I wouldn’t say mastery does no damage… if you are healing more, you have more globals to spend dpsing or will feel more comfortable with your hps output so you will at least try dpsing more. I want to add that tanks will generally know how your healing is after the first pull, and if they see your healing is amazing that might convince them to pull bigger. Bigger pulls that you keep people alive through let the four other players in the group do much more dps than you lose by not being number 1 fake feral or whatever.
In raid, you want more HPS, so you prioritize Haste then Mastery. Mastery is the second strongest HPS stat, but it provides you with (essentially) zero damage.
In keys, you don’t need the HPS, and you can contribute more by adding damage to your group. So in high keys, most druids shed as much mastery as possible and instead focus on stats that make you do damage, such as crit and vers.
Main stat > haste > verse = mastery = crit.
Changing a bunch of stats from mastery to verse or vice versa won’t have that much of an impact, if any. Mastery used to be very strong, but it saw many nerfs after BfA. The stats are close enough that item level will almost always be the deciding factor.
I am stacking verse because it will help
me in tyrannical keys to avoid certain one shots when I start to push.
There are a few unavoidable mechanics where extra vers can help, even if you’re generally good at avoiding M+ swirlies. Starting around 16 or 17, at the end of Black Rook Hold, there is a shadow volley that hits before you get an environment buff. It can one shot people if they dont have enough stam/vers or they dont use a defensive cooldown. Save all 3 treants for that one!
Verdancy can usual handle it, but yeah. Those trees are nuts, it’s a great way to top the group quickly. Idk if I’d drop all 3, though, but I pretty much poop one out every time a mechanic happens.
Personally I prefer Vers over Mastery.
Why?
First, with haste/vers, I don’t have to farm a second set for healing, I can use my tanking gear for the most part.
But second, its how I like to play. with 30% vers, every heal, with or without a HoT on the target gets a 30% increase over baseline. So if I’m doing catweaving, and someone needs just a quick regrowth, pop out, heal it, back to what I was doing. I don’t have to try to maintenance HOT all the time just to try to max the use of mastery.
In a pug, I can never predict which person is going to stand in the bad. but spending 6-8 globals every 20s to keep maintenance buffs up (which is why they really are at that point) is not a compelling playstyle to me. We have enough maintenance buffs to deal with with CW, LB, & AS.
Vers just always works, no matter the situation.
Also, stat scaling for Vers over Mastery is way better, you get more %Vers per point than %mastery, by a pretty significant margin. I did some math a few months back, and given same points, Mastery could never pull ahead of the overall healing from Vers until I hit 3 HoTs on a target. It was actually like 2.25 or something like that, but that’s still 3 HOTS that have to be rolling before mastery provided more HPS to a target overall. When I moved to more vers, I found I had more fun as I wasn’t trying to prehot everything.

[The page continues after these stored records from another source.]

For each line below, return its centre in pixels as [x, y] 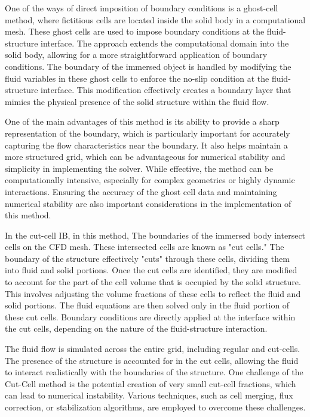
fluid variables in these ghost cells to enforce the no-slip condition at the [137, 78]
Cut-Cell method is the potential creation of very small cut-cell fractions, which [151, 383]
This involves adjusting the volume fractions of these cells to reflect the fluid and [153, 293]
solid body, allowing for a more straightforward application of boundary [136, 55]
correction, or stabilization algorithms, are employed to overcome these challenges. [155, 407]
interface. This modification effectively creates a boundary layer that [166, 90]
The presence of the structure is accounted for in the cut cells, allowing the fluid [152, 360]
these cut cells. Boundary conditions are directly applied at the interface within [150, 316]
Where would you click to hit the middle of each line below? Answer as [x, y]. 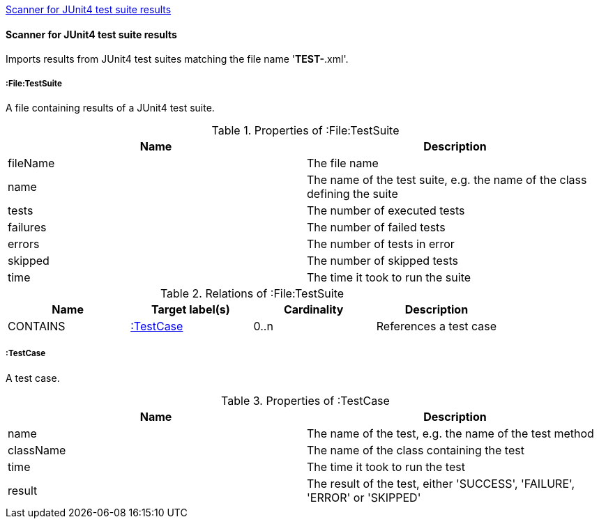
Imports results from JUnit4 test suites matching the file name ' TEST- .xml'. [177, 59]
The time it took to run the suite [389, 277]
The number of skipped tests [382, 261]
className [37, 450]
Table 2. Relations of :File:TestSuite [252, 293]
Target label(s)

Sure, big damage (like the soul bomb thing in BRH) I may prehot even with my low mastery, to get as much healing as I can ready. Essentially having high vers lets you shift a bit more to reactionary healing instead of maintenance buff healing.
Now if Mastery benefitted from the tree’s HOTs, sure…story would change pretty quick. But the lack of interaction between trees and the druid’s talents/mastery just seems like an oversight.